In the past my inner world had always been a place of comfort and safety.  Easily accessible and reassuringly present.  But through the turmoil of my 20’s, my marriage, having children, the loss of a corporate career and my divorce I had somehow lost my way and the path to take me inward.  I was still able to sense, feel and intuitively connect but it felt blurry and hazy.  

While the chaos of life as a single mother was erupting in and around me, I was attempting to build and create a spiritual business.  I had been writing for some time about parenting Indigo and Crystal children and created a website with another healer and teacher where we shared channelled messages and the information and insights, we were getting about what was happening in the world.  911 had just taken place and we were working to try and make sense of what was occurring from a spiritual perspective.  

I mostly felt like a fraud while being seen as some kind of ‘spiritual teacher’ with others coming to me for help, clarity and wisdom when I was feeling lost and out of control myself.  My spiritual awakening may have started in my 20’s but I had yet to really commit to my spiritual path and face all the pain and trauma of my past which needed to be done if I was to make any head way in understanding myself.  I did not have my shit together and as a result, the relationship with my business partner fell apart.  I lost access to the website and all the thousands of contacts we had made around the world.  It was a blow but also another wakeup call that got me to look hard at the path I was on.  I knew I needed help but really did not know which way to turn.  

A friend suggested I have an astrology reading and recommended someone she had recently seen.  I immediately booked a session ever hopeful that this would be an answer to my prayers.  It wasn’t so much an answer but a sign that pointed me in a new direction.  And so began my shamanic journey and the recovery of myself where I consciously committed to my spiritual path and resolved to do whatever it took to feel good about myself.  I began to see that my alcohol crutch was a desperate attempt at creating a boundary and a container and that there must be a better and healthier way.    

I dived deep into the shamanic path and reignited by connection with God.  I found the pathways to my inner self, my truth and the wisdom of my soul while facing the shame and humiliation I felt about the choices I had made and the resulting consequences.  Initially connecting to my inner world felt like going into battle as I confronted my shadows and my weaknesses.  I came to recognised that the ‘love and light’ idea of spirituality was misleading, ungrounded and ultimately toxic, and found that a true spiritual path involved a deep dive into the dark, into the shadows of the self where you find the light and the love.  It wasn’t something you found out there, it was something you found inside.    

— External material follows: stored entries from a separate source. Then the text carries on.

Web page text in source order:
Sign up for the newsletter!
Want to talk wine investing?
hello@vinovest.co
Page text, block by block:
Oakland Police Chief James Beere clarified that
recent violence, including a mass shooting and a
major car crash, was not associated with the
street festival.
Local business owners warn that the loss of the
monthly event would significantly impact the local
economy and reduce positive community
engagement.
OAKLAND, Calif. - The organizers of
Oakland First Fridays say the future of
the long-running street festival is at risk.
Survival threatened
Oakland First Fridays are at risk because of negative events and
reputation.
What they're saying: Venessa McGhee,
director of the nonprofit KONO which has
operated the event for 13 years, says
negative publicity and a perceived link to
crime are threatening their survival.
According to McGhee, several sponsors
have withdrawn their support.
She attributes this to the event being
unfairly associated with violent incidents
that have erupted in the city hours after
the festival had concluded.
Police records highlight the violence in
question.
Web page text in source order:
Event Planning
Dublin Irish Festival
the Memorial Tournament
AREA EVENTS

In this time, I searched, experimented, and finally found the tools and practices that helped me to focus my gifts, cleanse and clear my energy and create healthier ways of setting up boundaries to shield me from the empathy overload I had experienced in the past.  I no longer needed alcohol to rest and could just let that toxic behaviour go.

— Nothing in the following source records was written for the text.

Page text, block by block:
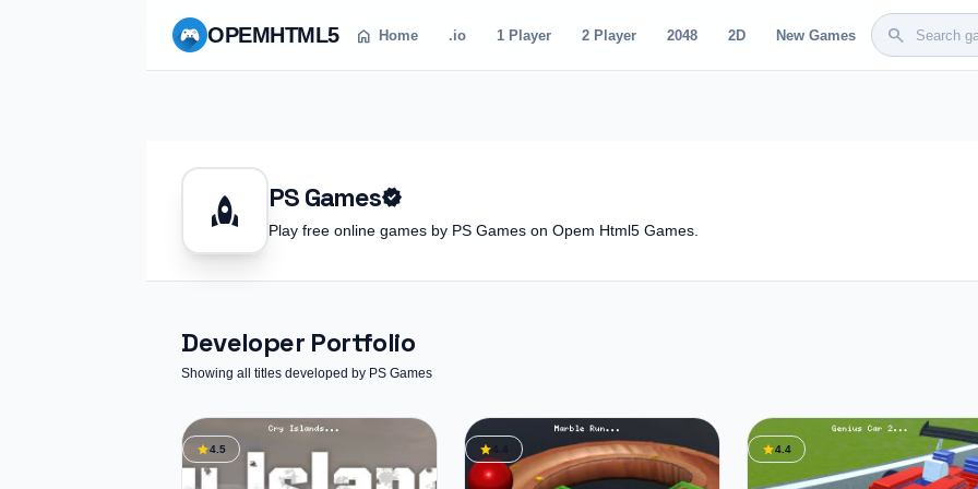
OPEMHTML5 home Home .io 1 Player 2 Player 2048 2D New Games search
rocket PS Gamesverified
Play free online games by PS Games on Opem Html5 Games.
Developer Portfolio
Showing all titles developed by PS Games
star4.5 star 4.4 star4.4
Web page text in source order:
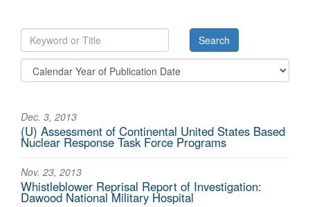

Today I can see my sensitivity as a gift that can be of help to others as well as myself.   The memories of survival and having to cope are still with me and every now and then when life gets particularly challenging and stressful, I do still think that a touch of tequila would make it a bit more fun and manageable, but I’ve learnt the hard way that it’s a road to self-loathing and disgust all of which I have worked too hard to overcome to take myself back to.  Now I find connection, peace and balance in nature with the trees, the oceans or the mountains where I can feel the vastness of the Divine and my place in it.  When I’m in the city it can be difficult but often a walk in the park or around the block soaking in the beauty of the sun, the sky and even the rain can bring me back to me.